In Bierbeek werd ook hedendaags, een beetje voor Haïti atypisch werk getoond van twee jonge schilders. Manuel Mathieu werd in 1986 geboren te Port-au-Prince in een liberale familie die openstond voor het artistieke. Hij verklaart zelf de invloed te hebben ondergaan van Nam June Paik, John Cage, Francis Bacon, Rauschenberg en De Kooning. Zijn techniek is vrij van de regels van de academische praktijk. Doeken komen tot stand, de ene keer vanuit gecontroleerde bewegingen, de andere keer vanuit een overgave aan een volledig vrije loop.

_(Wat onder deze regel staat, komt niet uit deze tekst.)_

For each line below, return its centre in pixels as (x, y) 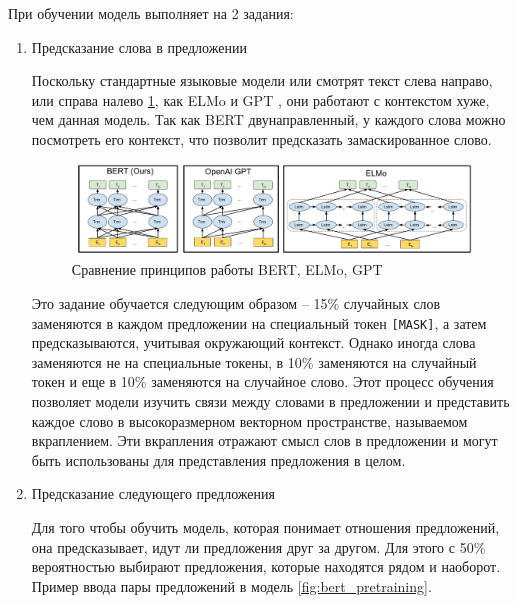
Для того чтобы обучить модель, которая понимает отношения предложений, (265, 526)
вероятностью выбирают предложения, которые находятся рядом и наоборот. (266, 566)
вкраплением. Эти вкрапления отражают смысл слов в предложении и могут (264, 440)
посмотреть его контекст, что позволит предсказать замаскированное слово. (261, 138)
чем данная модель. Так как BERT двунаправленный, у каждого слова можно (268, 119)
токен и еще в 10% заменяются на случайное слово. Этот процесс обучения (262, 381)
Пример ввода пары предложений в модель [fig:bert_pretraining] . (231, 585)
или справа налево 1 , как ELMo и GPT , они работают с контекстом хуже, (260, 99)
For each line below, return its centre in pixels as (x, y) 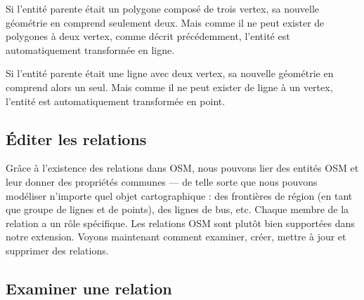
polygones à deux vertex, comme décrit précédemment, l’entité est (148, 36)
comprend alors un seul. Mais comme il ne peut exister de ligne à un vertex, (169, 87)
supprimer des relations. (57, 250)
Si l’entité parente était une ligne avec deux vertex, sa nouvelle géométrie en (170, 73)
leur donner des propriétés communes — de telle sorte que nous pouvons (162, 181)
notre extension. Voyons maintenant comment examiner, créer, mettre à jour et (176, 237)
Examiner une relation (89, 288)
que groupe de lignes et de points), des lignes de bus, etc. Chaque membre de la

Sébastien Jean in Bierbeek

Sébastien Jean werd in 1980 geboren te Thomassin. Op 13-jarige leeftijd begint hij te tekenen en te schilderen, vooral op banboetwijgen. In 2004 begint hij te schilderen op doek. De praktijk van maskers, kostuums en decors van carnaval voeden zijn verbeelding. Hij ontdekt zijn voorstellingsveld, een soort antropomorfe dierlijkheid. Het is een beeld dat stoort, een zeer specifiek universum gevuld met voorhistorische monsters, roofvogels, zwervende geesten. Hij heeft een originele techniek uitgewerkt waarbij het rookzwarte wordt samengevoegd met kleur, wat aan zijn soms grote doeken een zeer speciaal effect geeft van clair-obscur.

Bij het zien van beider werk heb ik me enige keren de vraag gesteld of ook de aardbeving van 2010 hen niet sterk zou kunnen beïnvloed hebben.